§ ABOUT THIS EXERCISE: Skip the pictures. Output only the lines below starting at the line with "разбиений [148, 152]" and ending at the line with "More Outward Implications", both ends included, exactly as they are.
-------- DATA FOR ANALYSIS
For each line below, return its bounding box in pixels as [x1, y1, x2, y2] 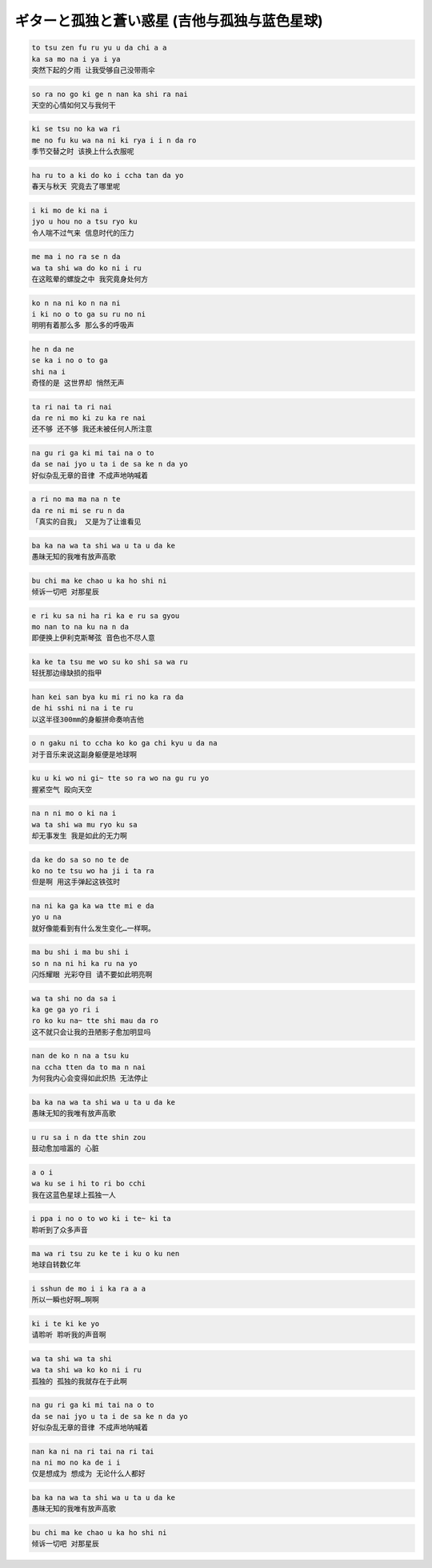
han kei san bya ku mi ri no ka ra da [31, 692, 184, 701]
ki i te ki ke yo [31, 1319, 100, 1328]
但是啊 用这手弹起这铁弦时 [31, 878, 121, 887]
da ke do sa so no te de [31, 855, 130, 864]
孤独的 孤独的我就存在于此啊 [31, 1376, 128, 1386]
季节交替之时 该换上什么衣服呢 [31, 147, 135, 156]
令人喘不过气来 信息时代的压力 [31, 228, 135, 237]
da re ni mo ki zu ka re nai [31, 414, 146, 422]
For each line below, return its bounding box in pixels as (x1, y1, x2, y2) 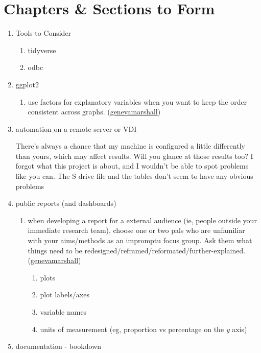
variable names (40, 307, 87, 317)
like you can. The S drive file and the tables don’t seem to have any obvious (15, 171, 253, 181)
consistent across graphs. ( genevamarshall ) (28, 106, 161, 117)
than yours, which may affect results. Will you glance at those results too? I (15, 150, 253, 161)
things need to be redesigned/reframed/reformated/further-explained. (28, 245, 246, 255)
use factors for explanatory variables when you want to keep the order (28, 96, 247, 107)
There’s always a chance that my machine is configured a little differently (15, 140, 245, 151)
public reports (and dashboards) (15, 198, 116, 208)
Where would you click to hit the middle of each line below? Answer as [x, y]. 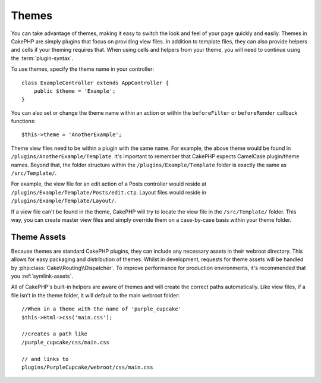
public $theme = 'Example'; [75, 91]
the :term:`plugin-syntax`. [42, 58]
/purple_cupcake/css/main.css [66, 342]
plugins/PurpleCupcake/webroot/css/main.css [88, 367]
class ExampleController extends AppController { [95, 83]
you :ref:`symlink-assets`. [42, 276]
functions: [23, 121]
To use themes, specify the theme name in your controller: [83, 69]
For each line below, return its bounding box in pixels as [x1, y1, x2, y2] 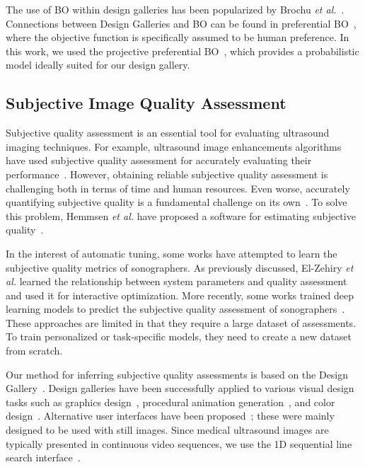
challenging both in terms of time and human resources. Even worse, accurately [6, 180, 350, 195]
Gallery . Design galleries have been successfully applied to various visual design [6, 381, 354, 396]
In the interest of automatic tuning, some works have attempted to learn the [6, 246, 337, 260]
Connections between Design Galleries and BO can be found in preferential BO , [6, 16, 357, 30]
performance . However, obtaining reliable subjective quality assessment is [6, 166, 328, 181]
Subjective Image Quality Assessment [6, 92, 286, 114]
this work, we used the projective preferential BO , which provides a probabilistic [6, 43, 359, 58]
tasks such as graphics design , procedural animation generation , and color [6, 394, 335, 409]
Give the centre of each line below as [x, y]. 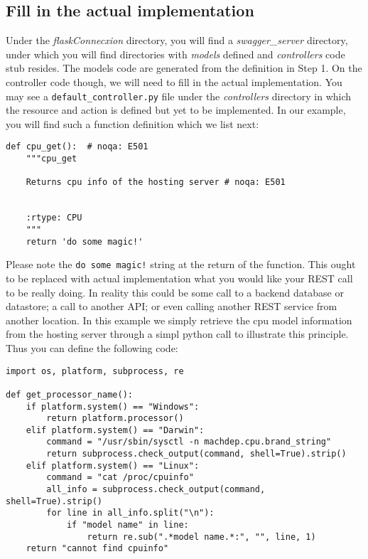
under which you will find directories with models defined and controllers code [175, 54]
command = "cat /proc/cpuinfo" [120, 478]
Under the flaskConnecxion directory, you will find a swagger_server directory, [177, 40]
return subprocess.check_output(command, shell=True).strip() [196, 454]
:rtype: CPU [54, 218]
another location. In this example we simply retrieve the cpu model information [179, 320]
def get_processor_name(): [69, 394]
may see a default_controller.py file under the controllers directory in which [179, 96]
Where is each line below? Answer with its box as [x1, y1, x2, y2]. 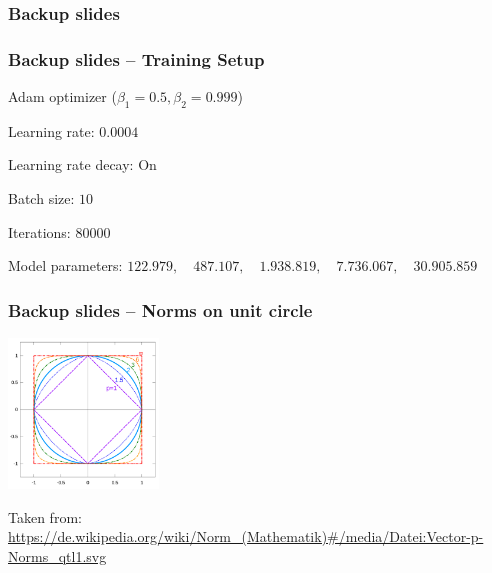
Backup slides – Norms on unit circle [8, 297, 313, 322]
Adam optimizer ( [8, 86, 117, 107]
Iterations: [8, 221, 71, 242]
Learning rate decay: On [8, 154, 157, 175]
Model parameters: [8, 255, 123, 276]
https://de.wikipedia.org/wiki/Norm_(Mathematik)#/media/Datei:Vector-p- [8, 526, 484, 547]
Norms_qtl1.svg [8, 546, 107, 567]
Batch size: [8, 188, 75, 209]
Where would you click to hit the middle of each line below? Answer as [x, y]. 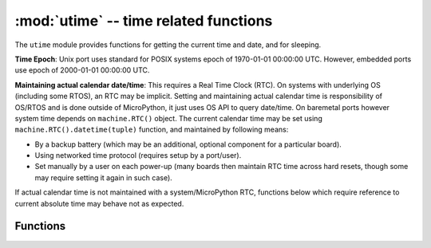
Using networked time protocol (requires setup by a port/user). [138, 155]
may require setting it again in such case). [104, 177]
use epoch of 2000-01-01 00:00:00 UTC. [82, 70]
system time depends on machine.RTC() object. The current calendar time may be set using [168, 118]
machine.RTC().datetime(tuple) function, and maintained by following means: [152, 130]
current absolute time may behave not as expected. [99, 203]
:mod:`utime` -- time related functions [144, 21]
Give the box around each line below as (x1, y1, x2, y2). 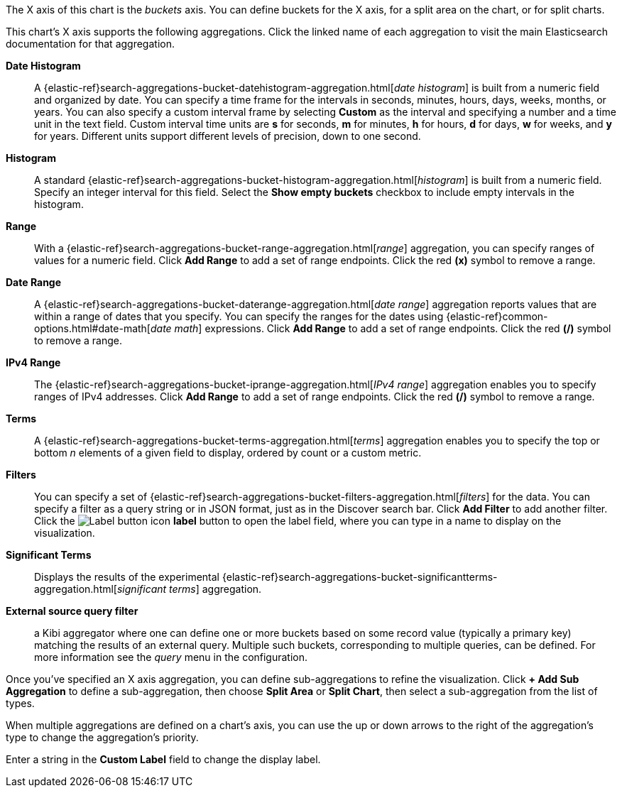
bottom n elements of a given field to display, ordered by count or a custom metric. (34, 447, 422, 459)
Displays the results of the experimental (34, 571, 219, 583)
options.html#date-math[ (34, 322, 151, 334)
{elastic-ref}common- (446, 310, 548, 322)
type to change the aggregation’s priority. (6, 731, 199, 743)
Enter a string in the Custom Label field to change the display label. (6, 753, 321, 765)
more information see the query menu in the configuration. (34, 651, 308, 663)
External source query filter (6, 605, 138, 617)
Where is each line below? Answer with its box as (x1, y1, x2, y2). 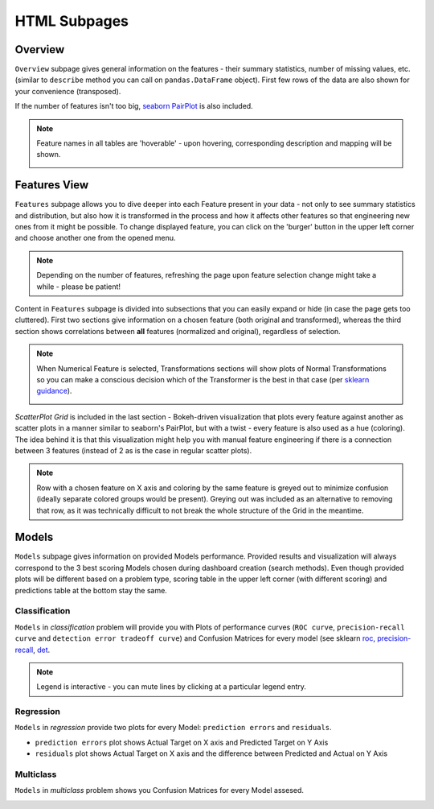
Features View (14, 178, 89, 192)
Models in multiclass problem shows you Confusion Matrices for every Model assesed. (14, 786, 305, 795)
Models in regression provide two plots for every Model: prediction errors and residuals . (14, 723, 333, 733)
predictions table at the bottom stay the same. (14, 585, 168, 595)
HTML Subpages (14, 12, 129, 30)
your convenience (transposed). (14, 86, 121, 96)
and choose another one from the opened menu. (14, 233, 176, 243)
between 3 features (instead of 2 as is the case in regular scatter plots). (14, 445, 252, 455)
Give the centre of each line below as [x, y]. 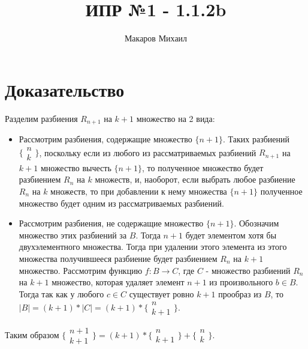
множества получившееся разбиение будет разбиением [118, 258]
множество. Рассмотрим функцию [81, 270]
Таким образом [32, 334]
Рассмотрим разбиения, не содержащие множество [111, 223]
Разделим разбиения [41, 118]
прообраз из [240, 293]
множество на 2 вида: [176, 118]
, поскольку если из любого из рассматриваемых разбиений [148, 152]
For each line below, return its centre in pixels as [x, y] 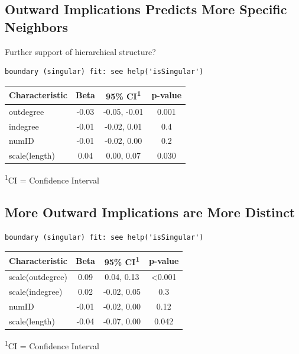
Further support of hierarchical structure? [80, 51]
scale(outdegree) [38, 277]
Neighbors [37, 26]
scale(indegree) [36, 292]
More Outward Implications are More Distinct [150, 212]
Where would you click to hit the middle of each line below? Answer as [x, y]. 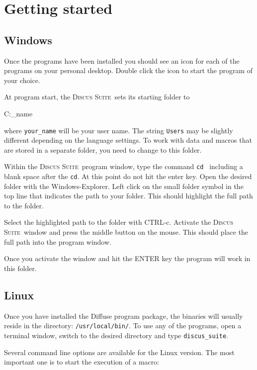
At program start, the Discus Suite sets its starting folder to [97, 97]
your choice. [22, 80]
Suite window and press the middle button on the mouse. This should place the [126, 232]
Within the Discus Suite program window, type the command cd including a [124, 166]
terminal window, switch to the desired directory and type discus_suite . [116, 335]
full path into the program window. [58, 241]
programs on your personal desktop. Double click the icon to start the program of [128, 70]
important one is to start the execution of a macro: [82, 362]
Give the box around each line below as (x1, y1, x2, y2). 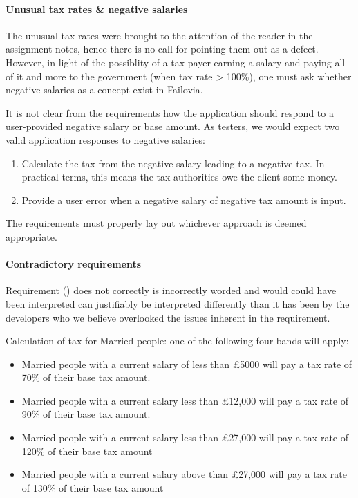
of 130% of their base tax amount (21, 480, 164, 495)
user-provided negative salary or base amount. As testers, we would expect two (6, 119, 340, 133)
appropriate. (6, 229, 57, 243)
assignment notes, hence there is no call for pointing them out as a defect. (6, 41, 319, 56)
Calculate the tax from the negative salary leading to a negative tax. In (21, 156, 325, 170)
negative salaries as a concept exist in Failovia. (6, 82, 203, 97)
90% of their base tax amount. (21, 407, 151, 421)
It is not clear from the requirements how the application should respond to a (6, 105, 334, 120)
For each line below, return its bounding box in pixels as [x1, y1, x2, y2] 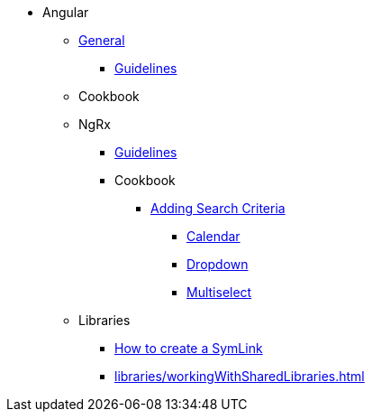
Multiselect [186, 284, 252, 300]
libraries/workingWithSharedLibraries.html [114, 368, 365, 384]
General [78, 33, 125, 48]
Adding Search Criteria [150, 200, 286, 216]
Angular [42, 5, 89, 20]
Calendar [186, 228, 240, 244]
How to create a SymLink [114, 340, 263, 356]
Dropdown [186, 256, 249, 272]
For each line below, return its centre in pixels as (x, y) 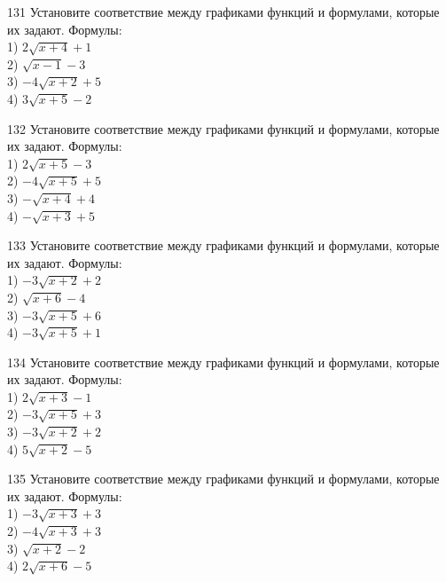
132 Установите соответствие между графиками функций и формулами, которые (223, 128)
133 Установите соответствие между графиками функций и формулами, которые (223, 245)
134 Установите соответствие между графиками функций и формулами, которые (223, 362)
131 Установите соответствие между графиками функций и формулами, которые (223, 12)
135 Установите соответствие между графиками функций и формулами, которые (223, 479)
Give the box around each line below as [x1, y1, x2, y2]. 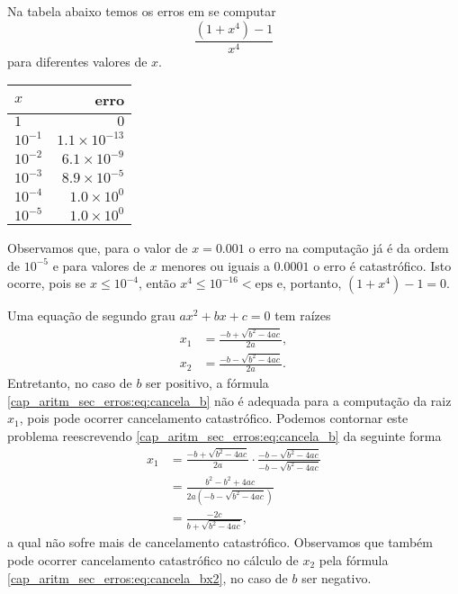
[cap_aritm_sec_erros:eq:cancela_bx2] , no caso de [7, 568, 288, 587]
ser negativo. [301, 568, 372, 587]
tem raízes [274, 306, 331, 325]
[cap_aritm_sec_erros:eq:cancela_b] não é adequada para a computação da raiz [7, 391, 452, 409]
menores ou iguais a [161, 256, 270, 274]
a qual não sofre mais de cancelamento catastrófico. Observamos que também [7, 533, 433, 552]
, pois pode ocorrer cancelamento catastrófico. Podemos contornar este [19, 409, 409, 427]
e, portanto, [276, 274, 342, 292]
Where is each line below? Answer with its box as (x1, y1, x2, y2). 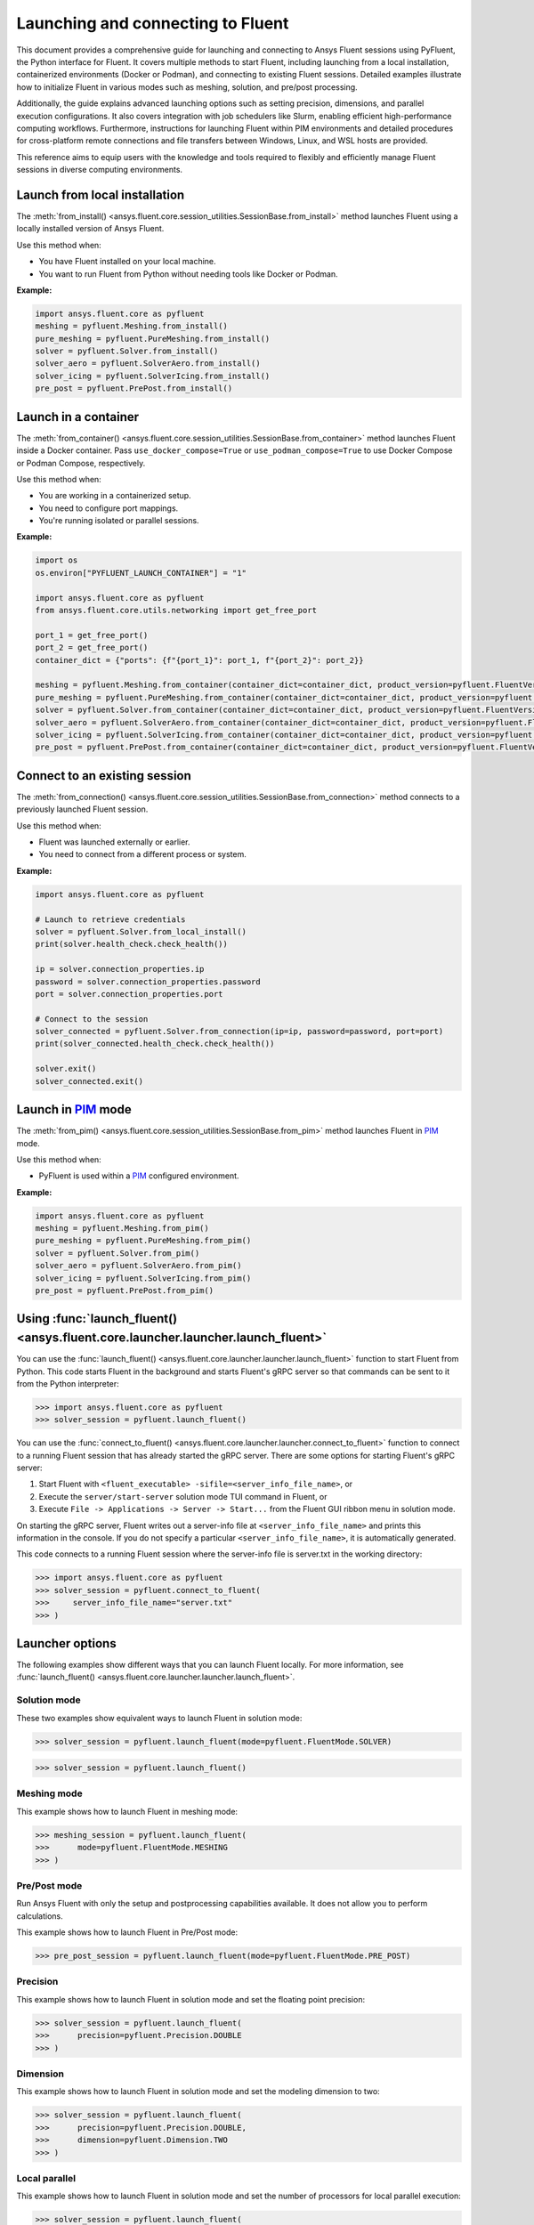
----------------
§ WRITTEN RESPONSE:
, поскольку если из любого из рассматриваемых разбиений [148, 152]
For each line below, return its centre in pixels as [x, y] 
Further support of hierarchical structure? [80, 51]
scale(outdegree) [38, 277]
Neighbors [37, 26]
scale(indegree) [36, 292]
More Outward Implications are More Distinct [150, 212]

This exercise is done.